Managed object storage
In addition to local storage, Crunchy Data Warehouse comes with object storage in Amazon S3 built into the appliance. This is the default location for storing the managed Iceberg tables. You also have the option to provide your own S3 bucket for storage, provided that it is in the same AWS region as your warehouse cluster.
See Iceberg tables for specific commands you can use to work with Iceberg tables. You can also set up external projects to connect to Iceberg.
Warehouse object storage is billed based on usage ($0.046/GB/month) and is infinite.
Creating and querying Iceberg tables
Crunchy Data Warehouse comes with specific syntax for creating Iceberg tables.

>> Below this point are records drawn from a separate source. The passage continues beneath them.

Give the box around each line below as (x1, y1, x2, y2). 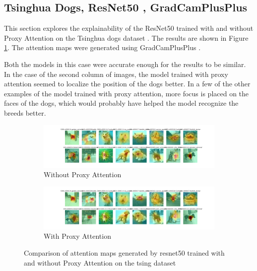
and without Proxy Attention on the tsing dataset (24, 257, 176, 268)
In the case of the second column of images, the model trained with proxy (4, 68, 228, 79)
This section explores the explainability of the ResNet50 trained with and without (4, 23, 254, 33)
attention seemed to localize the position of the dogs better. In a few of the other (4, 78, 251, 89)
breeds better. (4, 107, 46, 118)
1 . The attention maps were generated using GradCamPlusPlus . (4, 42, 201, 53)
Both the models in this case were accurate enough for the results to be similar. (4, 59, 246, 69)
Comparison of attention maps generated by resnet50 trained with (24, 247, 225, 258)
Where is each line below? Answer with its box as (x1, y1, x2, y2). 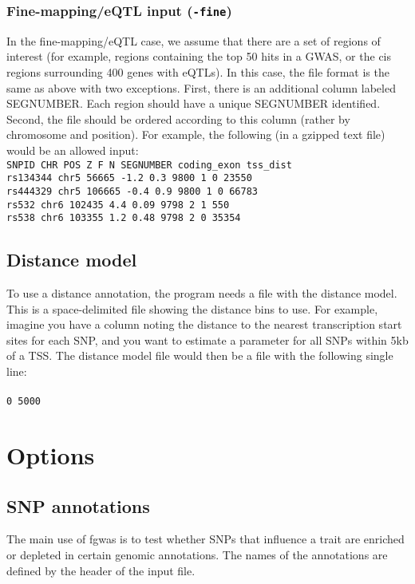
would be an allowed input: (6, 141, 139, 158)
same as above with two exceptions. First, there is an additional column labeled (6, 79, 396, 96)
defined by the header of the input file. (6, 562, 196, 578)
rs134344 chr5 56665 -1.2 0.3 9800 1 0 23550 (6, 172, 252, 184)
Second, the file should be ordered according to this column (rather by (6, 110, 350, 127)
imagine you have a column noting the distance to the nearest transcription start (6, 316, 402, 333)
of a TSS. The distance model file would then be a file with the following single (6, 347, 393, 364)
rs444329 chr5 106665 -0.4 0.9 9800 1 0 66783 (6, 185, 258, 197)
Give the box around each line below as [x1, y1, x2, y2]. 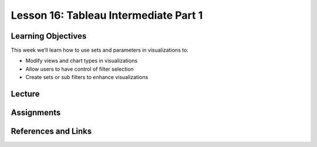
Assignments [11, 108, 61, 118]
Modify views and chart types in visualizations [25, 57, 138, 64]
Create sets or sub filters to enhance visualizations [25, 74, 149, 81]
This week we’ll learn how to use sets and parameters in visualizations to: [11, 47, 189, 54]
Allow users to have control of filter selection [25, 65, 134, 73]
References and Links [11, 127, 92, 136]
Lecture [11, 89, 41, 99]
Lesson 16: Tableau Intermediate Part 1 [11, 9, 203, 22]
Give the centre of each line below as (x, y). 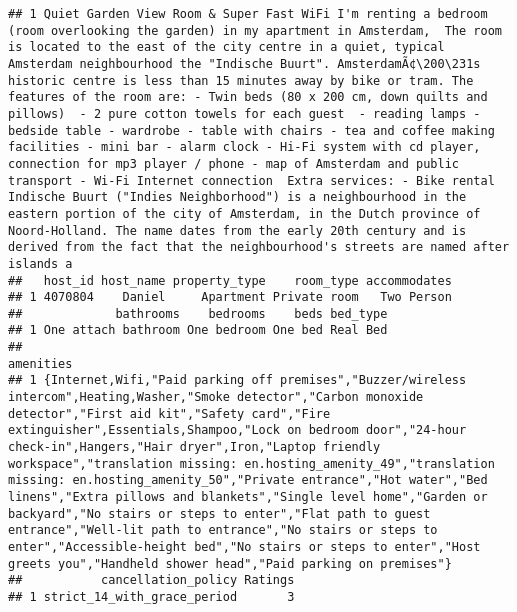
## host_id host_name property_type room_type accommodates (230, 280)
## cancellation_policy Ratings (151, 580)
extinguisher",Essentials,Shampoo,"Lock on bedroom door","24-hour (237, 430)
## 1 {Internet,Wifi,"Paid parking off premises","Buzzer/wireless (237, 380)
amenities (40, 363)
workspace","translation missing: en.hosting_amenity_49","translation (251, 463)
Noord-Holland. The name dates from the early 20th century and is (237, 230)
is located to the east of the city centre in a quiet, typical (226, 47)
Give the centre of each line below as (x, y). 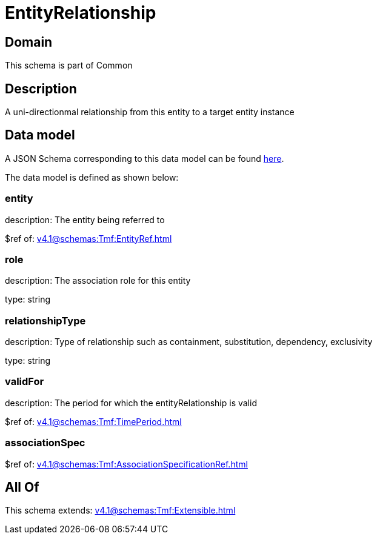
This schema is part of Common (69, 65)
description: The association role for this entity (98, 281)
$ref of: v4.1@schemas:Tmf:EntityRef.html (88, 238)
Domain (29, 42)
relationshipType (45, 320)
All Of (22, 487)
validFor (25, 382)
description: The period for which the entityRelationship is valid (131, 403)
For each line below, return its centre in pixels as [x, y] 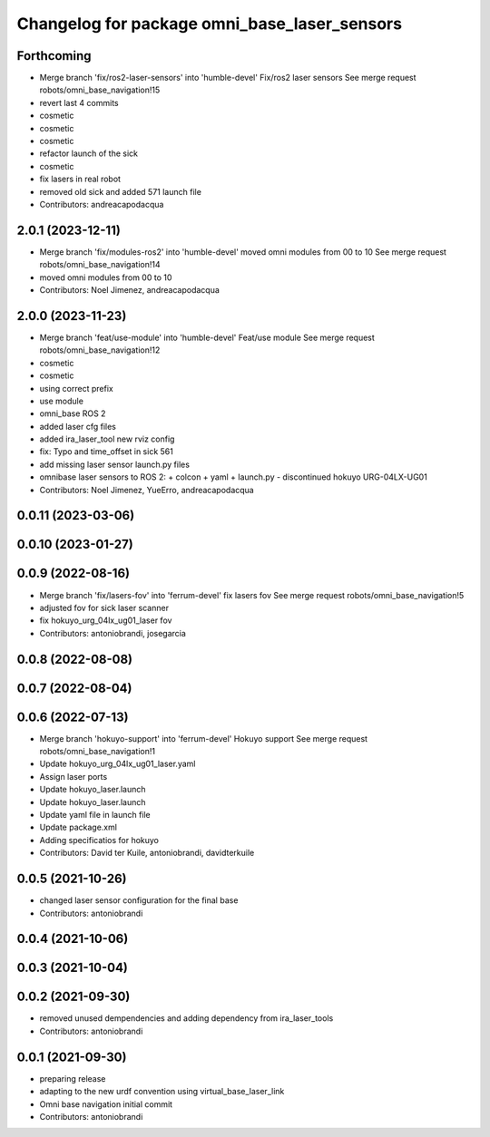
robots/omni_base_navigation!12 [100, 350]
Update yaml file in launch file [95, 815]
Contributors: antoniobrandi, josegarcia [113, 633]
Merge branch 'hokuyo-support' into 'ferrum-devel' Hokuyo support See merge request [203, 738]
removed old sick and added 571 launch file [120, 191]
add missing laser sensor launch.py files [115, 464]
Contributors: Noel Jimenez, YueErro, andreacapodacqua [147, 490]
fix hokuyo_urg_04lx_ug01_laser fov [106, 620]
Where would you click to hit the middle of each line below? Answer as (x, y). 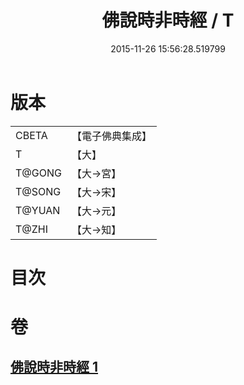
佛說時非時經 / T (168, 20)
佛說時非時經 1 (54, 367)
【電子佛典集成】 (111, 136)
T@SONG (38, 191)
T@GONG (38, 173)
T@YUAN (38, 210)
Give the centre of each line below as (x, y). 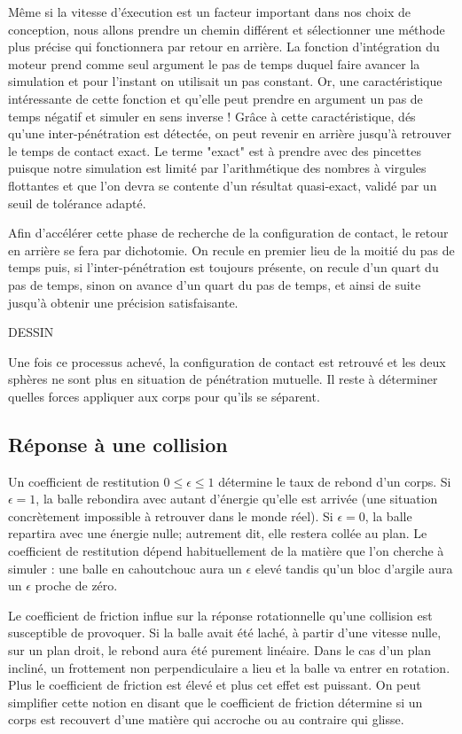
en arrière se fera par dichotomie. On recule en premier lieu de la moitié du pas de (231, 250)
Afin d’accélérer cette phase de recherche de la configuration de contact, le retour (228, 233)
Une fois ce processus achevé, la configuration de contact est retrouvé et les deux (227, 361)
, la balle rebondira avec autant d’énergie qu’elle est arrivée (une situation (237, 499)
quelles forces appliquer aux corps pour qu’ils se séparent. (164, 396)
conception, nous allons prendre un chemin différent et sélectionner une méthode (227, 29)
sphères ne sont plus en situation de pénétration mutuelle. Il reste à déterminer (223, 379)
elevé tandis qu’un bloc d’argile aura (354, 568)
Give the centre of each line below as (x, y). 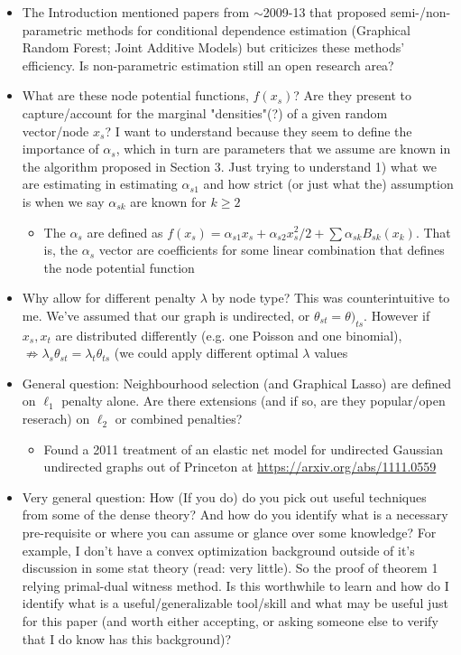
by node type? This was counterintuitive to (331, 298)
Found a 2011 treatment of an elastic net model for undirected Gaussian (244, 449)
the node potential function (119, 267)
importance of (60, 149)
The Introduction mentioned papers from (136, 12)
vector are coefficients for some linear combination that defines (272, 250)
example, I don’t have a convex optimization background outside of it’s (218, 550)
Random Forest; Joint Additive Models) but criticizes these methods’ (213, 47)
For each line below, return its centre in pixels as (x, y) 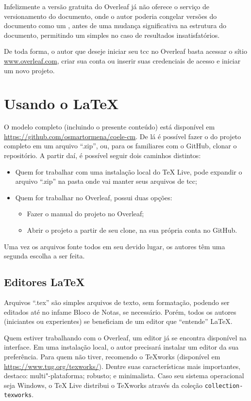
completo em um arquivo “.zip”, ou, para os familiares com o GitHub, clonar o (120, 146)
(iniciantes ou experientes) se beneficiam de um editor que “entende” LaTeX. (118, 321)
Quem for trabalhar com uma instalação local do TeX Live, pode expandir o (129, 171)
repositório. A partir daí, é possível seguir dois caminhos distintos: (102, 155)
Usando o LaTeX (61, 104)
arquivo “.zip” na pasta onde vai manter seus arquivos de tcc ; (106, 181)
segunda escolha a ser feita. (44, 256)
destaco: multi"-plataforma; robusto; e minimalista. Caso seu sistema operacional (124, 376)
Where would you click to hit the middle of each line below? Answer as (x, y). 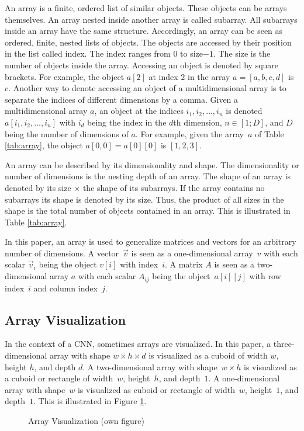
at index (163, 76)
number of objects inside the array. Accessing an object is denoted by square (142, 65)
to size (192, 53)
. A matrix (184, 264)
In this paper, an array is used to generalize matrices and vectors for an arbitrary (151, 241)
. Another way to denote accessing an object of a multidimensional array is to (147, 88)
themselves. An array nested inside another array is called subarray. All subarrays (151, 19)
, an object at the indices (139, 111)
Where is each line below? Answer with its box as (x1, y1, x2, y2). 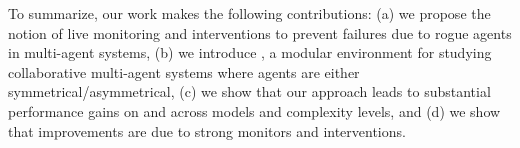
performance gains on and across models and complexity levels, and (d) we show (8, 100, 501, 121)
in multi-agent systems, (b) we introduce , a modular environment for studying (8, 42, 492, 63)
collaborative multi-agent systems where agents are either (8, 61, 360, 82)
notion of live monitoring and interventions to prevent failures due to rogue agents (8, 22, 512, 43)
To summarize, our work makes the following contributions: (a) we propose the (8, 3, 491, 23)
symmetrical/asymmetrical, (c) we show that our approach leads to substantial (8, 81, 491, 102)
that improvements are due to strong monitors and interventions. (8, 120, 406, 141)
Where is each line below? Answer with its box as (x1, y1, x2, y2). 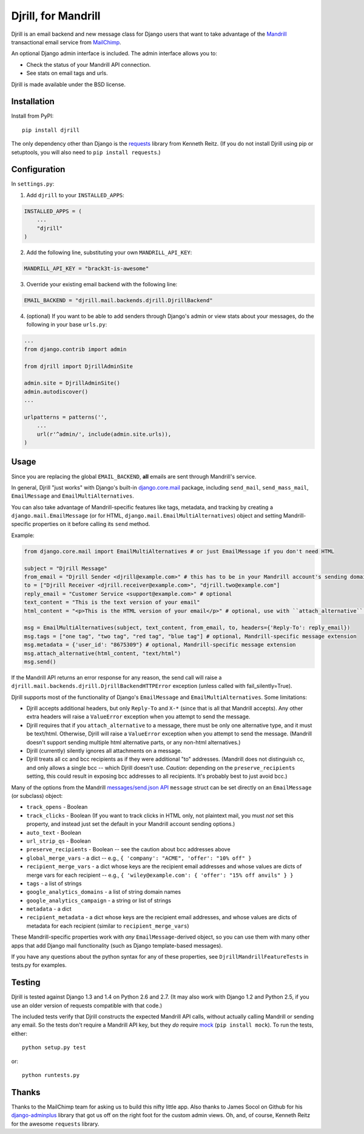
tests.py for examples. (11, 962, 67, 969)
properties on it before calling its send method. (32, 521, 150, 528)
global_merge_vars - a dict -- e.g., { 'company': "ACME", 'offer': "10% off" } (26, 854, 252, 862)
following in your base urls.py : (26, 321, 107, 328)
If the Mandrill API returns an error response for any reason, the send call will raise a (11, 673, 222, 681)
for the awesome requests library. (11, 1120, 99, 1127)
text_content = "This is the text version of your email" (24, 599, 200, 606)
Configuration (11, 164, 66, 175)
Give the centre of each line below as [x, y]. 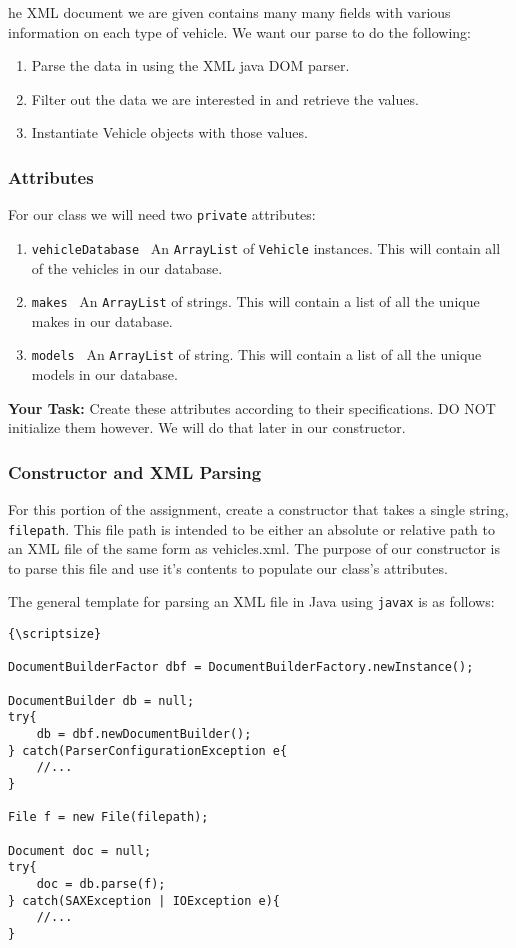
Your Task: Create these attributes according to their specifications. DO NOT [252, 407]
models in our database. [104, 374]
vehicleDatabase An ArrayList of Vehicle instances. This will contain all [266, 247]
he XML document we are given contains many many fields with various [229, 12]
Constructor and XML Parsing [135, 471]
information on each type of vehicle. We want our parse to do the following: [239, 31]
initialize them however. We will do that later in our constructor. [207, 427]
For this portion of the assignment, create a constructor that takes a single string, [258, 509]
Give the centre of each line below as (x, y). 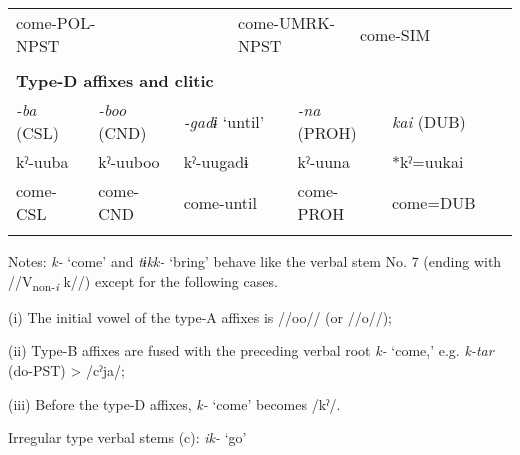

Iceberg tables can be created from data inside your database or external
sources. Here's example syntax of the using iceberg
for loading data from an
external URL:
-- Convert a file directly into an Iceberg table
create table taxi_yellow ()
using iceberg
with (load_from = 'https://d37ci6vzurychx.cloudfront.net/trip-data/yellow_tripdata_2024-01.parquet');
To query the Iceberg table, nothing else is needed. Query the Iceberg table with regular SQL syntax using the table name from the create statement:
select * from taxi_yellow limit 10;
Regions
The region of the managed object storage for the Iceberg tables will automatically be set to the same region as your cluster. If you want to specify a different S3 bucket location for Iceberg tables, it will have to be in the same region as well. You can import, export and query data lake files in different S3 regions, although that may result in network charges. In such cases, the warehouse will automatically detect regions and configure S3 access accordingly.
If you want to pass in a special region parameter when specifying the URL of a
bucket, you can add the optional ?s3_region=[bucket_region}
parameter, but in
the vast majority of cases you should not need to do this.